WHAT YOU HAVE TO DO
Below are records to write out exactly; drop the pictures when you do.

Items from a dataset
^^^^
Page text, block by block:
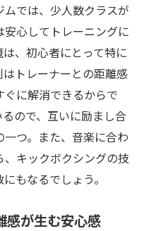
では、少人数クラスが
心してトレーニングに
、初心者にとって特に
トレーナーとの距離感
に解消できるからで
ので、互いに励まし合
つ。また、音楽に合わ
キックボクシングの技
もなるでしょう。
感が生む安心感
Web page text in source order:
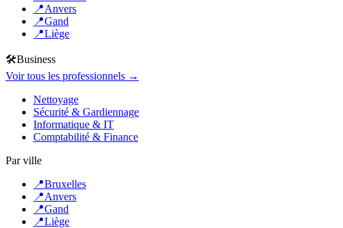
📍Anvers
📍Gand
📍Liège
🛠️Business
Voir tous les professionnels →
Nettoyage
Sécurité & Gardiennage
Informatique & IT
Comptabilité & Finance
Par ville
📍Bruxelles
📍Anvers
📍Gand
📍Liège
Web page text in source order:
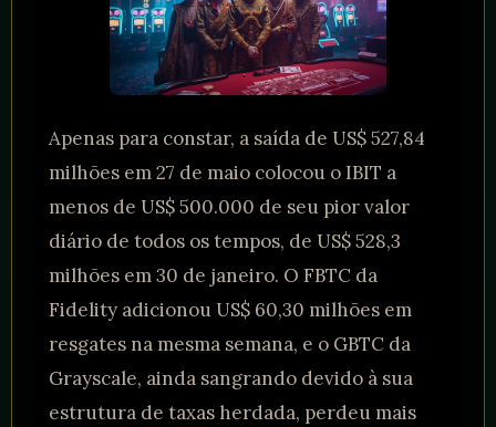
Apenas para constar, a saída de US$ 527,84
milhões em 27 de maio colocou o IBIT a
menos de US$ 500.000 de seu pior valor
diário de todos os tempos, de US$ 528,3
milhões em 30 de janeiro. O FBTC da
Fidelity adicionou US$ 60,30 milhões em
resgates na mesma semana, e o GBTC da
Grayscale, ainda sangrando devido à sua
estrutura de taxas herdada, perdeu mais
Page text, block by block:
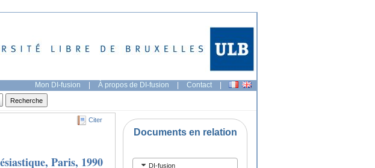
Mon DI-fusion | À propos de DI-fusion | Contact |
Citer
Paris, 1990
Documents en relation
DI-fusion
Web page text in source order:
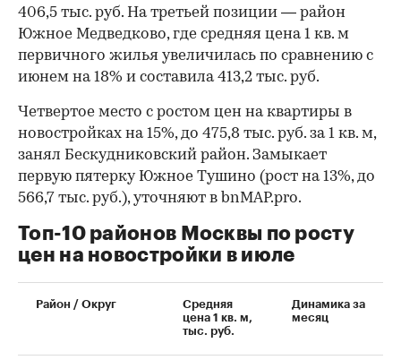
^^^^
RESULT
Page text, block by block:
では、少人数クラスが
心してトレーニングに
、初心者にとって特に
トレーナーとの距離感
に解消できるからで
ので、互いに励まし合
つ。また、音楽に合わ
キックボクシングの技
もなるでしょう。
感が生む安心感
Web page text in source order:
📍Anvers
📍Gand
📍Liège
🛠️Business
Voir tous les professionnels →
Nettoyage
Sécurité & Gardiennage
Informatique & IT
Comptabilité & Finance
Par ville
📍Bruxelles
📍Anvers
📍Gand
📍Liège
Web page text in source order:
Apenas para constar, a saída de US$ 527,84
milhões em 27 de maio colocou o IBIT a
menos de US$ 500.000 de seu pior valor
diário de todos os tempos, de US$ 528,3
milhões em 30 de janeiro. O FBTC da
Fidelity adicionou US$ 60,30 milhões em
resgates na mesma semana, e o GBTC da
Grayscale, ainda sangrando devido à sua
estrutura de taxas herdada, perdeu mais
Page text, block by block:
Mon DI-fusion | À propos de DI-fusion | Contact |
Citer
Paris, 1990
Documents en relation
DI-fusion
Web page text in source order:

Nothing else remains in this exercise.